Эти самообвинения продолжались и на следующий день:
После того, что я слышал вчера, после того, что ето в самом деле правда, могу ли я и надеяться быть щастливым? Но опять забудусь, опять буду радоваться жизнию, опять все пойдет по старому. О, творец! Творец! Но я преступник, призывая тебя.
Dieses Herz ist nun todt, aus ihm fließen keine Entzückungen mehr, und meine Sinnen, die nicht mehr erquickenden Thränen gelabt werden, ziehen ängstlich meine Stirn zusammen [А теперь мое сердце умерло! Оно больше не источает восторгов, глаза мои сухи, чувства не омыты отрадными слезами, и потому тревожно хмурится чело (нем.; пер. Н. Касаткиной)] (Там же, 40–40 об.).
Последний фрагмент представляет собой цитату из письма от 3 ноября из второй части «Страданий юного Вертера», приведенную по памяти с небольшими выпусками и неточностями. Тургенев несколько раз цитировал в дневниках это письмо, открывающееся признанием героя, что он «часто ложится в постель с желанием, а порой и с надеждой никогда не проснуться» (Гете 1978: 78). Любовная интрига, начатая, чтобы сменить поведенческую модель и эмоциональные матрицы, возвращала его к проверенным образцам.
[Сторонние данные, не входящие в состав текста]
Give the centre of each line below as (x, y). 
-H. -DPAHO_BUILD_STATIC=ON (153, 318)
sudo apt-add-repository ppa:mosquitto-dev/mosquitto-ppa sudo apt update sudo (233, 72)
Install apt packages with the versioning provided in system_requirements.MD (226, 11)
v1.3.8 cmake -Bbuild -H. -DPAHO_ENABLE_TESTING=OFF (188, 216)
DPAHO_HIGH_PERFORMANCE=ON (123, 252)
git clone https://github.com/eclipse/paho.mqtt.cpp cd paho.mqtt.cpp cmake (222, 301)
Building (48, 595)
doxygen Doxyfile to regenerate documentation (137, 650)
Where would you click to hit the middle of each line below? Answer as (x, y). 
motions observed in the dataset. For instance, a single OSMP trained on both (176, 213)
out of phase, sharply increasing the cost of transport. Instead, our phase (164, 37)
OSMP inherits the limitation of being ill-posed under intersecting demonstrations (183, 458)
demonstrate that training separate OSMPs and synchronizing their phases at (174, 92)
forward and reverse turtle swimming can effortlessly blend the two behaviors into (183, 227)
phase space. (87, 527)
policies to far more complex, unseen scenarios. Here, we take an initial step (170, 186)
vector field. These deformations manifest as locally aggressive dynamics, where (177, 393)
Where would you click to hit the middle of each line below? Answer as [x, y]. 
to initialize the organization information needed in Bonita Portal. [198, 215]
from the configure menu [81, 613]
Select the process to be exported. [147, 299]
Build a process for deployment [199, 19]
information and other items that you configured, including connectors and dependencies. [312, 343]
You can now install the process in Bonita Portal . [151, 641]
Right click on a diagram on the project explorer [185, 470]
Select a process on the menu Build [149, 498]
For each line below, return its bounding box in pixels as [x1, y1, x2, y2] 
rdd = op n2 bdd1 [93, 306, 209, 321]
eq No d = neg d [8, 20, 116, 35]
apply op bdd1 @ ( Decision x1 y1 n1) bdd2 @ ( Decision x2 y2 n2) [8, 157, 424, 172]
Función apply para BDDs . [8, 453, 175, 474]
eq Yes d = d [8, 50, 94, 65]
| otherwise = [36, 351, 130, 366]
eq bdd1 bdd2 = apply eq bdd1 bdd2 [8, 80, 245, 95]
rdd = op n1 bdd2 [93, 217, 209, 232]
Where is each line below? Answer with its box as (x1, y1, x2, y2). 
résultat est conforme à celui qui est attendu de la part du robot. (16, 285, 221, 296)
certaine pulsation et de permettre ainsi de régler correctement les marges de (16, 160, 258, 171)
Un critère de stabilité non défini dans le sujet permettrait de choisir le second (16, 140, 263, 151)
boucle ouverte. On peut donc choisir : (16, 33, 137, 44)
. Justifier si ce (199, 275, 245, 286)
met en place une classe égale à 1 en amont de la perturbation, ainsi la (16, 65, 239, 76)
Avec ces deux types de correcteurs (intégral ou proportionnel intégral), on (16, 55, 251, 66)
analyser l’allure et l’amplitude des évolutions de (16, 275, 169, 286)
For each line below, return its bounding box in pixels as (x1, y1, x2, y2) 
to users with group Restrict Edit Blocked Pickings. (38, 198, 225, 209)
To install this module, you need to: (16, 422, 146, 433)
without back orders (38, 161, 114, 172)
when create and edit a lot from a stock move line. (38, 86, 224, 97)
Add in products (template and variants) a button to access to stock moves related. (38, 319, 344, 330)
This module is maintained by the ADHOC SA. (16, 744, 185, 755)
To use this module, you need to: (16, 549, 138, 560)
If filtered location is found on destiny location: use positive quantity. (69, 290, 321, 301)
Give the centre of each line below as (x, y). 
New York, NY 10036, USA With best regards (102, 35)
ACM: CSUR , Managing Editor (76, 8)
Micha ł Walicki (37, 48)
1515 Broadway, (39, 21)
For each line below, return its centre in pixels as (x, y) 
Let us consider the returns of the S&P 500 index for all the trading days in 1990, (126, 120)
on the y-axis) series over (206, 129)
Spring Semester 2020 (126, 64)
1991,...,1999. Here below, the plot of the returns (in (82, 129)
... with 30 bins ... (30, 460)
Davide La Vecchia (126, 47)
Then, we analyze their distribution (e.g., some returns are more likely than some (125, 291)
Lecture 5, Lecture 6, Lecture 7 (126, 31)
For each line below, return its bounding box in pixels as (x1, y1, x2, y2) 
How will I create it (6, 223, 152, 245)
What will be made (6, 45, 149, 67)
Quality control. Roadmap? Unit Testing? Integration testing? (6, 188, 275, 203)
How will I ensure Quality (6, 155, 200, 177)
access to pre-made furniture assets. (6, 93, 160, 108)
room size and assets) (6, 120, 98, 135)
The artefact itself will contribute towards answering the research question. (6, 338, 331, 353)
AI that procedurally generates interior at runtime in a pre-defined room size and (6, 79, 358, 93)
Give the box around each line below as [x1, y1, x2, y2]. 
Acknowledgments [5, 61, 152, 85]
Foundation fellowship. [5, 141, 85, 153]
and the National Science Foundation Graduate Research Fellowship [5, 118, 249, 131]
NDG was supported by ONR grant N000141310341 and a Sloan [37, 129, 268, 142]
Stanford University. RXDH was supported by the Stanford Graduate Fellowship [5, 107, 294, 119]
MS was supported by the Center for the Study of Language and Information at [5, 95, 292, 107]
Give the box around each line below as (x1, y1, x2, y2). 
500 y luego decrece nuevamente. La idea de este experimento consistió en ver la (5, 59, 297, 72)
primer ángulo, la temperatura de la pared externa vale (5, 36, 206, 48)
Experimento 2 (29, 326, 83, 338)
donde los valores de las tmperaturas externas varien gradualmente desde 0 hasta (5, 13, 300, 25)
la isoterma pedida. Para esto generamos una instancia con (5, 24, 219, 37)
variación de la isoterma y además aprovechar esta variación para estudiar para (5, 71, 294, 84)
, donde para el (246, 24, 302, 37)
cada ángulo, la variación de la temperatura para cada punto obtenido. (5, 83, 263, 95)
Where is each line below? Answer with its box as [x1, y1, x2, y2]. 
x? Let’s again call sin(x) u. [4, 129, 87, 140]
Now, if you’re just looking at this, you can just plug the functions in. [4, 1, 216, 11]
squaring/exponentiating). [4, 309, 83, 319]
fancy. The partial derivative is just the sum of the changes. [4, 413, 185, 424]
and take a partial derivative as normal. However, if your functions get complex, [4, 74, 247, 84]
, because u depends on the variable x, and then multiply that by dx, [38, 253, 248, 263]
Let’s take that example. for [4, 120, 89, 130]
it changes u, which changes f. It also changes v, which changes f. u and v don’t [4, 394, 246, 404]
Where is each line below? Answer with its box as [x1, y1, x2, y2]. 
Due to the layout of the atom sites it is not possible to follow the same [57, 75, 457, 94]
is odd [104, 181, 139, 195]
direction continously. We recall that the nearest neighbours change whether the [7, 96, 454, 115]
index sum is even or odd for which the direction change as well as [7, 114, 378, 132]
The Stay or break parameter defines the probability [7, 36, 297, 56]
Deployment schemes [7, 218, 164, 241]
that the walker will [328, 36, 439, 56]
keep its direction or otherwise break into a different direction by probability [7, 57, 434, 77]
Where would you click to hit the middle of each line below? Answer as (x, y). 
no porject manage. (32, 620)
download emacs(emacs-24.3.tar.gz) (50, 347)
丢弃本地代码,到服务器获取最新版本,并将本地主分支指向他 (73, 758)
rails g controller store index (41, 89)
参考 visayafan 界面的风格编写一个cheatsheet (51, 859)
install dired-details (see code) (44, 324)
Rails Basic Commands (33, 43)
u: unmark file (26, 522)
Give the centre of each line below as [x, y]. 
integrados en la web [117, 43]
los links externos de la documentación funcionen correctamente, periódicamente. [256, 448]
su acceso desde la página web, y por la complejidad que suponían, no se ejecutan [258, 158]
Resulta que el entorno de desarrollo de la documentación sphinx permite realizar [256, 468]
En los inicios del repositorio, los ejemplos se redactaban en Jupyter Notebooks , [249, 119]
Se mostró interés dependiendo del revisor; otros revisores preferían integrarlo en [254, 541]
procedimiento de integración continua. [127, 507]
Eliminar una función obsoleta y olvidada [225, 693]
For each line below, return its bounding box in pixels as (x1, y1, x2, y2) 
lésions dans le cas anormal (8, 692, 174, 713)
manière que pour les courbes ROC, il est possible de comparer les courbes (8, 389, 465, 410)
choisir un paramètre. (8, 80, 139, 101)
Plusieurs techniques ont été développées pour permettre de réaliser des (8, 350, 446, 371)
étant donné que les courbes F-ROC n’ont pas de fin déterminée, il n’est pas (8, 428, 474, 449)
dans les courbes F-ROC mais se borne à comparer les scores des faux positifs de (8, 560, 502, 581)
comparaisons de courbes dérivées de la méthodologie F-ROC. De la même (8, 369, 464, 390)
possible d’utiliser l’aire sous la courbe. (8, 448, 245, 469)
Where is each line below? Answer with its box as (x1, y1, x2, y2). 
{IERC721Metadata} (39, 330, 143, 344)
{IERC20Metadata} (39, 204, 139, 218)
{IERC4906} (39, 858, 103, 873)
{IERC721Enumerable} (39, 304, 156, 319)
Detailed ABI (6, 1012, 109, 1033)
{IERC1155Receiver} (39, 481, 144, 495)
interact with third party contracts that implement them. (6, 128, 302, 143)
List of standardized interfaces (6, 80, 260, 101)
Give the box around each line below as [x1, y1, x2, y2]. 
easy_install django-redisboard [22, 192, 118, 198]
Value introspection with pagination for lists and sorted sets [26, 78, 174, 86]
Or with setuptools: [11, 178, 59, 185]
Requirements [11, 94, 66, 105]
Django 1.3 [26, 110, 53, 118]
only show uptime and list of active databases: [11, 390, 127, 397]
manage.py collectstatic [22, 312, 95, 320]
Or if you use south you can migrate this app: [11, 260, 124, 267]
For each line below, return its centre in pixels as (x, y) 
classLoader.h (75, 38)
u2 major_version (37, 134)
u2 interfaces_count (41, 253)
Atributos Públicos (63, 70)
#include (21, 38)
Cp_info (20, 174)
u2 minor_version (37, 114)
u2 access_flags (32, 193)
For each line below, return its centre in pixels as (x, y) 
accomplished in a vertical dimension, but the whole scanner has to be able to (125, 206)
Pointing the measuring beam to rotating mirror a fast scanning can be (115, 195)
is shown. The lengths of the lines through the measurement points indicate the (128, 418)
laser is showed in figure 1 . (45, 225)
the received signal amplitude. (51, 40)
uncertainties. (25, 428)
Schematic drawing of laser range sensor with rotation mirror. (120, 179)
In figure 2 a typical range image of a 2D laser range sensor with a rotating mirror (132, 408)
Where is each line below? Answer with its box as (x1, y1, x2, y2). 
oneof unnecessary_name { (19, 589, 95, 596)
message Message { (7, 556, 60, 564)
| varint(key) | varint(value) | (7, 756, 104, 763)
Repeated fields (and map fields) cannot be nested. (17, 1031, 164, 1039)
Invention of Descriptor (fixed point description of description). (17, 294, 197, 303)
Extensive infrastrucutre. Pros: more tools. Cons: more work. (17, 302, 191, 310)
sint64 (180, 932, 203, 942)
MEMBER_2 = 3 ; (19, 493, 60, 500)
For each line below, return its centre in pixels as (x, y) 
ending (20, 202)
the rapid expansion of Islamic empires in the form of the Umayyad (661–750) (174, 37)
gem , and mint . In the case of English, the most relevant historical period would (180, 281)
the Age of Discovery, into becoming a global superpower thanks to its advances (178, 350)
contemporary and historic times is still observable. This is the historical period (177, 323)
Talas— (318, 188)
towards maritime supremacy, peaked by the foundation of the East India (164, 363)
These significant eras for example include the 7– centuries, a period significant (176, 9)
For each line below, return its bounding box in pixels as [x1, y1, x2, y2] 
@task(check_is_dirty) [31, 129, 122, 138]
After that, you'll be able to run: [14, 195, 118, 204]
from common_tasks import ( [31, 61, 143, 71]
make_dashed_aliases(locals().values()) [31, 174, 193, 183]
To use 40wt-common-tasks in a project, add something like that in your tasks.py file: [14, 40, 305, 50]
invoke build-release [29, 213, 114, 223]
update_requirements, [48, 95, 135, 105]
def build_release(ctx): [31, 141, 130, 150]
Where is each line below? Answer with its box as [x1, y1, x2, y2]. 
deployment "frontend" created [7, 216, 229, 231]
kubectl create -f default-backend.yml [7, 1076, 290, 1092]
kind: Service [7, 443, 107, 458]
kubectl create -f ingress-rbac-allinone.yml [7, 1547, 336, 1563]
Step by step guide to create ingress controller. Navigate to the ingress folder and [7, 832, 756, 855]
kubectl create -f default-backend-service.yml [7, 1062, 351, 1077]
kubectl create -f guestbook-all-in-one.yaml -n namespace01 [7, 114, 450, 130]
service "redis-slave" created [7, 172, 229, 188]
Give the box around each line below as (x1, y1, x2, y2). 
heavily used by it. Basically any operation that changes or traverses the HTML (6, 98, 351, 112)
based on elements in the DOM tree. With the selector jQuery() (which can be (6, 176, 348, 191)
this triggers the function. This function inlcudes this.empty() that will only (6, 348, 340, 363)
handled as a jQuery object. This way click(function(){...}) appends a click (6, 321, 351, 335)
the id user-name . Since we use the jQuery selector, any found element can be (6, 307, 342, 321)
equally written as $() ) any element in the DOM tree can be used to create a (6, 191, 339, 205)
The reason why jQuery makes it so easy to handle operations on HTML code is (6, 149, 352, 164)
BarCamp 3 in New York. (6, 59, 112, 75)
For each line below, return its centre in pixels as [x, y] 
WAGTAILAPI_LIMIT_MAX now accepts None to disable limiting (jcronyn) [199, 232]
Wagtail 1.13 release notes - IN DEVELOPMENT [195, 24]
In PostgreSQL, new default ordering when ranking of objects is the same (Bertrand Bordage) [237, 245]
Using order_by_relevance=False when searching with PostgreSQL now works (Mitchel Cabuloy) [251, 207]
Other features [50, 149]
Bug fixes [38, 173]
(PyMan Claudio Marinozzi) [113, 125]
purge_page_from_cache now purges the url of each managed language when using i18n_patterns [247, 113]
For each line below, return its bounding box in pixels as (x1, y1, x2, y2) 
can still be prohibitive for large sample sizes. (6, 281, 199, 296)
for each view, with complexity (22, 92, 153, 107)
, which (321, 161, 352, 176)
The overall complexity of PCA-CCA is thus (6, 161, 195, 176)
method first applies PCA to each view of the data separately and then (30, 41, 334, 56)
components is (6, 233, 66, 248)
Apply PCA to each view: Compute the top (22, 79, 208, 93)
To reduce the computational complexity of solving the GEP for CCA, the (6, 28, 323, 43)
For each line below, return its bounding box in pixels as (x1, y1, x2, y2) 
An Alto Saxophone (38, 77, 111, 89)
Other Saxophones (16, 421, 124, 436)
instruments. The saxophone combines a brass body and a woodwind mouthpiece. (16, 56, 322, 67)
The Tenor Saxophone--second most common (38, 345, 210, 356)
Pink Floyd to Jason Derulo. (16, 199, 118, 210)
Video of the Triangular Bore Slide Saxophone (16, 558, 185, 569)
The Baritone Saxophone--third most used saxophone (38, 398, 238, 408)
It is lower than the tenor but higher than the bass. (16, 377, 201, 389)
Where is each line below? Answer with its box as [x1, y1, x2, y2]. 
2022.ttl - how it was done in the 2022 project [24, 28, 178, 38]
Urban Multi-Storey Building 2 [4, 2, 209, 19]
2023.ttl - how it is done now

К конце его пребывания в Вене мысли о смерти все чаще появляются в дневниках и письмах Тургенева. 31 декабря, накануне русского Нового года, он писал Жуковскому:
Душа моя в сии минуты исполнена горести, и я не рад своему существованию. О, как спокойно ничтожество и как иногда не желать его! Брат! Все прошедшее, давное и недавное, смешалось вместе в голове моей и живо мне представилось. Тронутая душа моя стремится в него, о, как оно интересно со всеми своими радостями и горестями, с тем временем и теми днями, которые видели меня младенцем! Тихие, блаженные дни! Укройте меня от настоящего и от будущего. Вас нет, вас и никогда не будет (ЖРК: 418).